### Problem details
The span to repeat in the listing below runs from the line containing "trên trần [12, 192, 58, 208]" to the line containing "Bước 4: Lắp", inclusive. Repeat it exactly, and only it.

### Entries shown
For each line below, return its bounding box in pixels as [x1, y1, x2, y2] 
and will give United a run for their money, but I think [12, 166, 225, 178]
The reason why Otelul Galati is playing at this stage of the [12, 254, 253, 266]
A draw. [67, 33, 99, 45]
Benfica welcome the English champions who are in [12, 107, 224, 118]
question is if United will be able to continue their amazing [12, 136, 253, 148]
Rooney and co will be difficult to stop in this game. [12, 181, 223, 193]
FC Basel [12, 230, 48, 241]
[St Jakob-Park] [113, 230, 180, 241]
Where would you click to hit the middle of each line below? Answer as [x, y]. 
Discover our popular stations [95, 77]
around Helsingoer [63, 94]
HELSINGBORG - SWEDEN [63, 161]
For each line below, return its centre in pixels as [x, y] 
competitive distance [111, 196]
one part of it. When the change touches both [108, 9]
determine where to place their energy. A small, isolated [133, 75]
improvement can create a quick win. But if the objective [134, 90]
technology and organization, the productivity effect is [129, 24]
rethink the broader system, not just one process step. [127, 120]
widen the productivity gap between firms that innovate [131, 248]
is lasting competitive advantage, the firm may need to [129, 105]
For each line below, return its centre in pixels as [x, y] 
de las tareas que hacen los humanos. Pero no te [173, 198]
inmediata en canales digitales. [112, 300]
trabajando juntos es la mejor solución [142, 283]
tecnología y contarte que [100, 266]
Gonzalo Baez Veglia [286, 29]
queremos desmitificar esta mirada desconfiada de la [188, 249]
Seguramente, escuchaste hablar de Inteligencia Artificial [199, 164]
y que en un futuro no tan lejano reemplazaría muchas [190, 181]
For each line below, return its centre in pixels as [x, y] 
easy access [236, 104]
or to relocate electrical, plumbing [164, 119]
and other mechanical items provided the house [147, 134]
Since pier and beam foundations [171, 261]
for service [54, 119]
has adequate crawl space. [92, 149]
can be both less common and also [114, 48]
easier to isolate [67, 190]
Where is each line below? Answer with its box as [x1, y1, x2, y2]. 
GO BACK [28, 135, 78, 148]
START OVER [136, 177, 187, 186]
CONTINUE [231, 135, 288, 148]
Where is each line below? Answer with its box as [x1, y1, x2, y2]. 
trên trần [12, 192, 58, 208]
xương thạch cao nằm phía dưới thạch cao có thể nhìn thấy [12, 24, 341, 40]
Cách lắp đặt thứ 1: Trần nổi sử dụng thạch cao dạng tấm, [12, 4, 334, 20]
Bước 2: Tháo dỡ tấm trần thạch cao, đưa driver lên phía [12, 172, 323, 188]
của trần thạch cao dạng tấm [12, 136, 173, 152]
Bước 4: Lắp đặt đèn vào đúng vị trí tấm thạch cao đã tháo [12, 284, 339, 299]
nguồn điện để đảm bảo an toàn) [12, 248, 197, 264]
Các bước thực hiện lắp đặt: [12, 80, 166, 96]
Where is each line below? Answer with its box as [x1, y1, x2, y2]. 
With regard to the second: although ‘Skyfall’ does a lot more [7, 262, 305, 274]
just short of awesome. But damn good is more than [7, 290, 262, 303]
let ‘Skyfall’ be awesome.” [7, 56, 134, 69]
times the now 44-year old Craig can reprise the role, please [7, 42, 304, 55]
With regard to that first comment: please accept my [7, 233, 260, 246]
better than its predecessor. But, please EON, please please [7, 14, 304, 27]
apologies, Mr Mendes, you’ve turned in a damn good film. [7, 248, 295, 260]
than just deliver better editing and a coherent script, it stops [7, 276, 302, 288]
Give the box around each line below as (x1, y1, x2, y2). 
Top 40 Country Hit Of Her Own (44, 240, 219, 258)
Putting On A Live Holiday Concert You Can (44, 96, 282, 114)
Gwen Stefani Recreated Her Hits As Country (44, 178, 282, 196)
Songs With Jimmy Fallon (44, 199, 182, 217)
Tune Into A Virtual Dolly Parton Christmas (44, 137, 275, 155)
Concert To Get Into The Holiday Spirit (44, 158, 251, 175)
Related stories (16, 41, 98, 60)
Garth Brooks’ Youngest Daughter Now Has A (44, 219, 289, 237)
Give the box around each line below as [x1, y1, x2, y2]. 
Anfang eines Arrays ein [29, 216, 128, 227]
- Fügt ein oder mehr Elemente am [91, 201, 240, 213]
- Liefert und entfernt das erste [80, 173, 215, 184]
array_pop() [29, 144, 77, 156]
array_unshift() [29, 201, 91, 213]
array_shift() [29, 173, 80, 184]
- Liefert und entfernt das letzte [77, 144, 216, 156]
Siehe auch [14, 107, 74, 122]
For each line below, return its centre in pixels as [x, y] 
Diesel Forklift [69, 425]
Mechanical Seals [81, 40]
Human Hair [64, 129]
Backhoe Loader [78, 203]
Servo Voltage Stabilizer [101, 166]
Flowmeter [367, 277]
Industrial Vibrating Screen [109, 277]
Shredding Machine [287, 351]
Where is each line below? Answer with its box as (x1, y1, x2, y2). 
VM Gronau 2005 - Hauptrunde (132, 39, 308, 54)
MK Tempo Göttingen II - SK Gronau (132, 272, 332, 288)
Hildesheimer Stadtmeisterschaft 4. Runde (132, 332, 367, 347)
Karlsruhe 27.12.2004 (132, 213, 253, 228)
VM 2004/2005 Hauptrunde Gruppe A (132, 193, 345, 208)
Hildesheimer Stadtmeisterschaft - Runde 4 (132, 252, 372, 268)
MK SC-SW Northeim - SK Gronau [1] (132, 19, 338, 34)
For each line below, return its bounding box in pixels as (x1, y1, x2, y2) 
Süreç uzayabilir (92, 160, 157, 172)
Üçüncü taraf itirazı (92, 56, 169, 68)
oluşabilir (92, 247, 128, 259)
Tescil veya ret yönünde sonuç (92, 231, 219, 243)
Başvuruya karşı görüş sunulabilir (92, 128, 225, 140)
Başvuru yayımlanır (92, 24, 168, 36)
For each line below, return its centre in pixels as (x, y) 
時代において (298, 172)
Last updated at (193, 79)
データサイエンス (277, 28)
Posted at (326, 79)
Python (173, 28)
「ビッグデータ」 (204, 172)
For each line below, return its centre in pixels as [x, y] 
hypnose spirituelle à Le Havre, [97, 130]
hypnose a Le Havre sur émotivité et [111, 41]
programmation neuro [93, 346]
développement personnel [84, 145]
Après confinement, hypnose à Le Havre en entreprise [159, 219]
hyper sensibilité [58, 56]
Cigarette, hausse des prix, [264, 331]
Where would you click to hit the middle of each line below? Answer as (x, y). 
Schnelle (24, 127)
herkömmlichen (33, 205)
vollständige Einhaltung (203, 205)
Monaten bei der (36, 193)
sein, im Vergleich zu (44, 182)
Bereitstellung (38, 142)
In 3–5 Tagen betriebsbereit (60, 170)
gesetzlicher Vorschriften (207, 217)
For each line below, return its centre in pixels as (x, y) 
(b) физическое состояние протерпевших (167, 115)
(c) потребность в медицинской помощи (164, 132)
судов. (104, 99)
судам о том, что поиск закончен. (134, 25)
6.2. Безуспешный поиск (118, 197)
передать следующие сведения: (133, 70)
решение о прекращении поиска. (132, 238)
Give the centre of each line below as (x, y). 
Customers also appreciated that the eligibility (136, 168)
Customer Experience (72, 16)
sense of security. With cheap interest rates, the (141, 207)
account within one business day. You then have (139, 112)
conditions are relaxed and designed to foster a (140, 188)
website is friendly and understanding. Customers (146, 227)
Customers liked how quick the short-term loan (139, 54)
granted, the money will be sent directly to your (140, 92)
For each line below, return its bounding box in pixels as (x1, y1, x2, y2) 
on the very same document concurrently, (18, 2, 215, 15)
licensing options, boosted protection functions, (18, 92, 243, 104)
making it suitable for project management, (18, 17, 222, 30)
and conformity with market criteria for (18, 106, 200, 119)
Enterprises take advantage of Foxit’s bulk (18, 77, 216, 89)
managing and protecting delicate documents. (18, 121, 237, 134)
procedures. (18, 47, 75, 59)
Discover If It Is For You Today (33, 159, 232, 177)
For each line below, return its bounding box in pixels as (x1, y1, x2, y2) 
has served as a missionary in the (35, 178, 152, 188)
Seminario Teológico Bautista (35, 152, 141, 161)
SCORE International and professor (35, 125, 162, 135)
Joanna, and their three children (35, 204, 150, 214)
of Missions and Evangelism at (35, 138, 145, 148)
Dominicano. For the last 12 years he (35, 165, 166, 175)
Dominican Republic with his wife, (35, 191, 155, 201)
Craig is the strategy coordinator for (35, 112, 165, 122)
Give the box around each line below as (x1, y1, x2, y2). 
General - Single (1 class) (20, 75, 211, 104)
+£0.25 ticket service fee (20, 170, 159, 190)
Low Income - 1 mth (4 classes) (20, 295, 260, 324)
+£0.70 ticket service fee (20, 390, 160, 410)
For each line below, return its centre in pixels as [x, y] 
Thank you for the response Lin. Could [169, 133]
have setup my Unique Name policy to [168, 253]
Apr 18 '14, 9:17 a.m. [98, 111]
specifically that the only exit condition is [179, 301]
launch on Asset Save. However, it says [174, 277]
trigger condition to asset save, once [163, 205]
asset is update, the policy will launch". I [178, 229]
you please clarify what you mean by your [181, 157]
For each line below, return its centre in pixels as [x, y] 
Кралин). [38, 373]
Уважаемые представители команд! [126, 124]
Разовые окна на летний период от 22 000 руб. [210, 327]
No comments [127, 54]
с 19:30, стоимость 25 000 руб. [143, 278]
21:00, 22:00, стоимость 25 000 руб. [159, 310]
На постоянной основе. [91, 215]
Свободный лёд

### Exercise output
trên trần [12, 192, 58, 208]
xương thạch cao nằm phía dưới thạch cao có thể nhìn thấy [12, 24, 341, 40]
Cách lắp đặt thứ 1: Trần nổi sử dụng thạch cao dạng tấm, [12, 4, 334, 20]
Bước 2: Tháo dỡ tấm trần thạch cao, đưa driver lên phía [12, 172, 323, 188]
của trần thạch cao dạng tấm [12, 136, 173, 152]
Bước 4: Lắp đặt đèn vào đúng vị trí tấm thạch cao đã tháo [12, 284, 339, 299]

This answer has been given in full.